Bukidnon State University, abbreviated as BSU and colloquially referred to as BukSU) is a provincial state university in Malaybalay City, Bukidnon, Philippines. Formerly named Bukidnon State College, it became a university in 2007. The other university in the province of Bukidnon is Central Mindanao University in Musuan, Maramag.

History
Bukidnon State University started as a two-year secondary school named Bukidnon Provincial High School in 1924. In 1928, 
it offered a four-year secondary normal curriculum and was renamed Bukidnon Normal School (BNS). During that time, it  became one of the five full-fledged secondary normal schools in the country. The student population was 70 for the entire four-year secondary course. Although the curriculum is American in orientation, the majority of the students are native inhabitants of Malaybalay. Upon the authority of the Director of Education, William H. Pickell, who was an American school superintendent for Bukidnon, established the school. It was first set up to train elementary school teachers for the provinces of Northern Mindanao and the neighboring regions.

The school was closed on December 9, 1941 due to World War II. It was reactivated on September 1, 1945, but since its facilities were completely damaged, classes were held in army tents at the provincial capitol grounds and in private homes. Rehabilitation work for the school's facilities lasted until the 1950s using the money from the war damage claims.

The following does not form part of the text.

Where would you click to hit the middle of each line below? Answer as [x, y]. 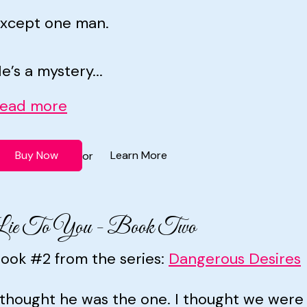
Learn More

In 1952–1953, the secondary normal curriculum was phased out giving way to a two-year special education curriculum. The gradual elimination of the secondary education ended in 1956 with the full implementation of the two-year collegiate course. The first batch, comprising nine students, graduated the Bachelor of Science in Elementary Education in March 1957. In the same year, the two-year special curriculum was phased out and the school gained the status of a degree-granting institution. In the same year, a kindergarten school was also established.

In 1960, the graduate department was created, offering a master's degree in education to encourage teachers to take advanced studies. Ten years later, external graduate studies centers were organized in a number of provinces and cities outside of Bukidnon in cooperation with the school divisions of the Department of Education to extend the services of the college to working teachers wanted to enroll in courses leading to Master of Arts in Education.

On December 15, 1961, Bukidnon Normal School was declared separate school division by virtue of Circular No. 33, s. 1961 issued by the Bureau of Public Schools, thus ending 37 years of administrative control by the division superintendent of schools for Bukidnon. In 1969, Master of Arts was offered in the school and in 1971, a Bachelor of Science in Secondary Education (BSSE) was offered. With the establishment of the BSE in Secondary Education, a high school laboratory, serving as its laboratory school, was established on the same year.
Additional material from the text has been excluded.